Fill in the missing numbers to complete the linear equation that gives the rule for this table
x y
3 4
4 28
5 52
6 76
no missing numbers
But just keep adding 24. The rule is
y = 24(x-3)+4 = 24x - 68
x y
3 4
4 28
5 52
6 76
===============
76 -52 = 24
52 - 28 = 24
28 - 4 = 24
difference in y for change of 1 in x is 24
so if y = m x + b
then
y = 24 x + b
now when x = 3 y = 4
so
4 = 24 * 3 + b
b = - 68
so
y = 24 x - 68
To find the missing numbers and complete the linear equation, we need to observe the relationship between the given x and y values.
Looking at the table, we can notice that the difference between consecutive y-values is 24. This indicates that the equation is a linear equation with a constant difference.
To find this constant difference, we subtract the y-value of the first row (4) from the y-value of the second row (28): 28 - 4 = 24.
Now that we have the constant difference, we can extend the table.
x y
3 4
4 28
5 52
6 76
The next x-value would be 7, and we can find the corresponding y-value by adding the constant difference to the previous y-value:
76 + 24 = 100
Extending the table further:
x y
3 4
4 28
5 52
6 76
7 100
Now we have a complete table. To find the equation, we can use the point-slope form, which is: y - y1 = m(x - x1), where (x1, y1) is a point on the line, and m is the slope.

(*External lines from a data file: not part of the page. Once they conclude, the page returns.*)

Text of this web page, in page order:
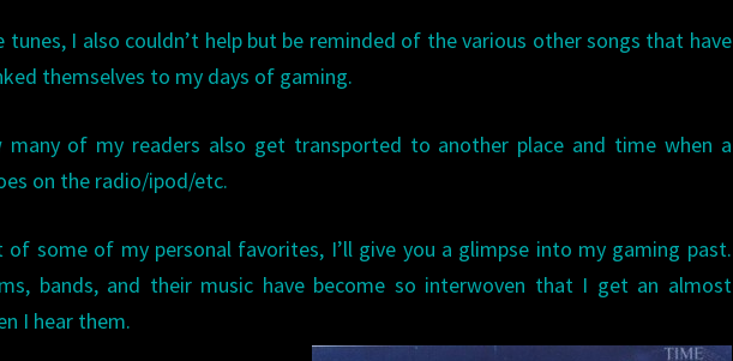
tunes, I also couldn’t help but be reminded of the various other songs that have
themselves to my days of gaming.
many of my readers also get transported to another place and time when a
on the radio/ipod/etc.
some of my personal favorites, I’ll give you a glimpse into my gaming past.
bands, and their music have become so interwoven that I get an almost
I hear them.
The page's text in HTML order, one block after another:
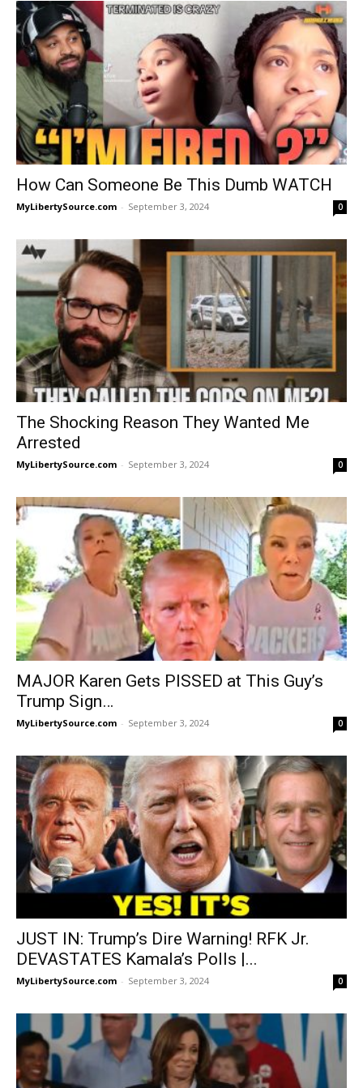
How Can Someone Be This Dumb WATCH
MyLibertySource.com - September 3, 2024 0
The Shocking Reason They Wanted Me
Arrested
MyLibertySource.com - September 3, 2024 0
MAJOR Karen Gets PISSED at This Guy’s
Trump Sign…
MyLibertySource.com - September 3, 2024 0
JUST IN: Trump’s Dire Warning! RFK Jr.
DEVASTATES Kamala’s Polls |...
MyLibertySource.com - September 3, 2024 0
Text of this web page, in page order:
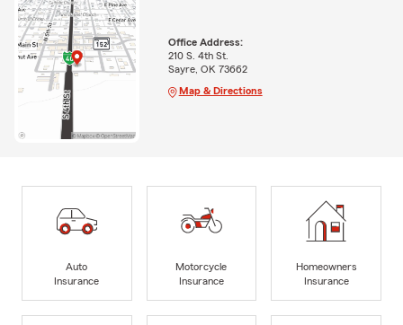
Office Address:
210 S. 4th St.
Sayre, OK 73662
Map & Directions
Auto
Insurance
Motorcycle
Insurance
Homeowners
Insurance
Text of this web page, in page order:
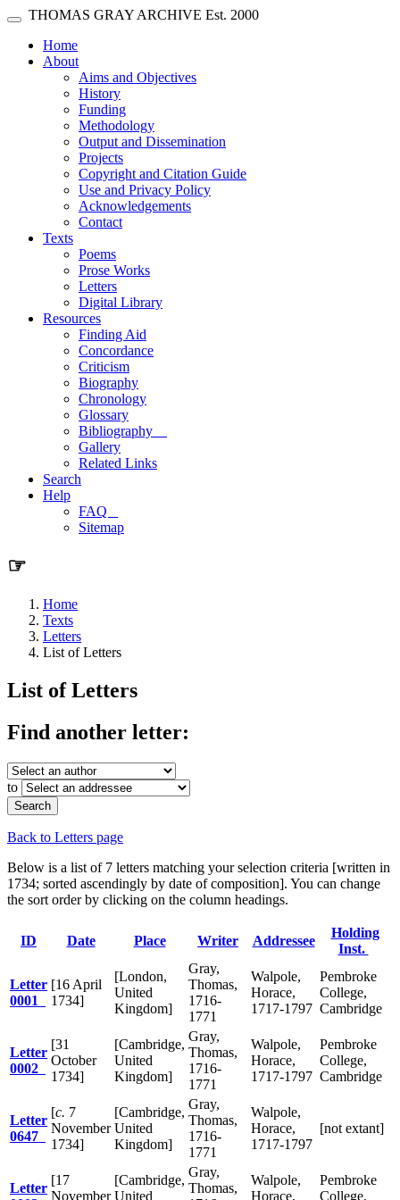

Let's use the points (3, 4) and (4, 28) to find the equation:
m = (28 - 4) / (4 - 3) = 24 / 1 = 24
(x1, y1) = (3, 4)
Using the point-slope form:
y - 4 = 24(x - 3)
Expanding and simplifying:
y - 4 = 24x - 72
Finally, rearranging the equation to slope-intercept form (y = mx + b):
y = 24x - 72 + 4
y = 24x - 68
Therefore, the rule for the given table is y = 24x - 68.
To find the missing numbers and complete the linear equation for the given table, we need to determine the pattern or rule that relates the values of x and y.
Looking closely at the given table, we notice that the y-values increase by 24 each time the x-value increases by 1. Therefore, the rate of change is constant, and we can conclude that this is a linear relationship.
To find the missing y-values, we can use the slope-intercept form of a linear equation, which is y = mx + b, where m is the slope and b is the y-intercept.
First, let's calculate the slope (m):
m = (change in y) / (change in x) = (52 - 28) / (5 - 4) = 24 / 1 = 24
Now that we have the slope, we can use any point from the table to find the y-intercept (b). Let's use the point (3, 4):
y = mx + b
4 = (24)(3) + b
4 = 72 + b
To isolate b, we subtract 72 from both sides of the equation:
4 - 72 = b
-68 = b
Now we have the slope (m = 24) and the y-intercept (b = -68). The completed linear equation that gives the rule for the table is:
y = 24x - 68
To find the missing y-values, we can substitute the corresponding x-values into this equation:
For x = 4:
y = 24(4) - 68
y = 96 - 68
y = 28
For x = 6:
y = 24(6) - 68
y = 144 - 68
y = 76
Therefore, the missing y-values to complete the linear equation are 28 and 76.